Exercise inputs Start Marker

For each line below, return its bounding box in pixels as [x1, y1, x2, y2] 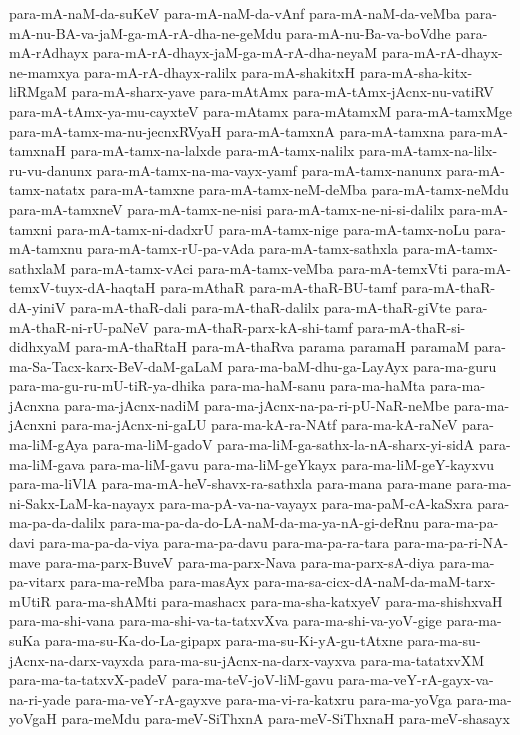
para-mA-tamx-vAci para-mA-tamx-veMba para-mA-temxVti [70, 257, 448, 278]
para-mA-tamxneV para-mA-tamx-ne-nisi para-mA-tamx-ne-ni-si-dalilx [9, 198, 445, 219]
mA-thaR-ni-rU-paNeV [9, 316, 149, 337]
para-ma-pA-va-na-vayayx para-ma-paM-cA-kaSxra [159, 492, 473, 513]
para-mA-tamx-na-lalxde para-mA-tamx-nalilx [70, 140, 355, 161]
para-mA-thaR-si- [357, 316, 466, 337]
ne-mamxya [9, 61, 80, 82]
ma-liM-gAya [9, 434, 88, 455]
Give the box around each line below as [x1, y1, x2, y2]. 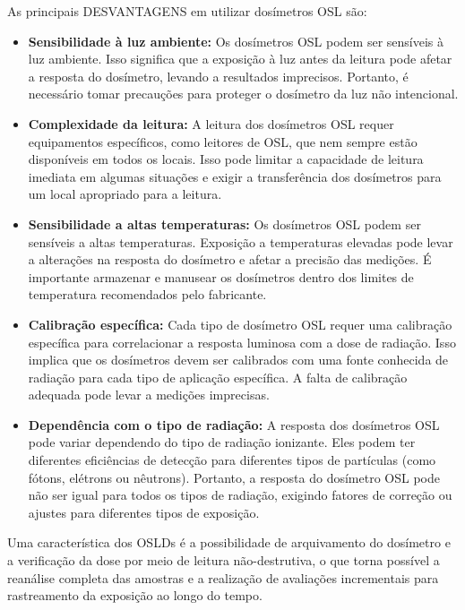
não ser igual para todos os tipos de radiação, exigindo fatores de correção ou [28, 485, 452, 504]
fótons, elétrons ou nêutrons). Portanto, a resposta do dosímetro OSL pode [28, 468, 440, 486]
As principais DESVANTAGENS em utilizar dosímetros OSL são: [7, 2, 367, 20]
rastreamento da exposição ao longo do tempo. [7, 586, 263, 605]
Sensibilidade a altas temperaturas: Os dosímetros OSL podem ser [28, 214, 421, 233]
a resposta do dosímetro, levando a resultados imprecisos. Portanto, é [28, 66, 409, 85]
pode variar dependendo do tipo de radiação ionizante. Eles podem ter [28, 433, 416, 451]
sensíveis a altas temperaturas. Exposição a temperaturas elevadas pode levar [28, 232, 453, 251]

Exercise inputs End Marker

■ Task goal
Return, from the data above, each line in which the string "para" appears.

■ Written response
para-mA-tamx-vAci para-mA-tamx-veMba para-mA-temxVti [70, 257, 448, 278]
para-mA-tamxneV para-mA-tamx-ne-nisi para-mA-tamx-ne-ni-si-dalilx [9, 198, 445, 219]
para-ma-pA-va-na-vayayx para-ma-paM-cA-kaSxra [159, 492, 473, 513]
para-mA-tamx-na-lalxde para-mA-tamx-nalilx [70, 140, 355, 161]
para-mA-thaR-si- [357, 316, 466, 337]
não ser igual para todos os tipos de radiação, exigindo fatores de correção ou [28, 485, 452, 504]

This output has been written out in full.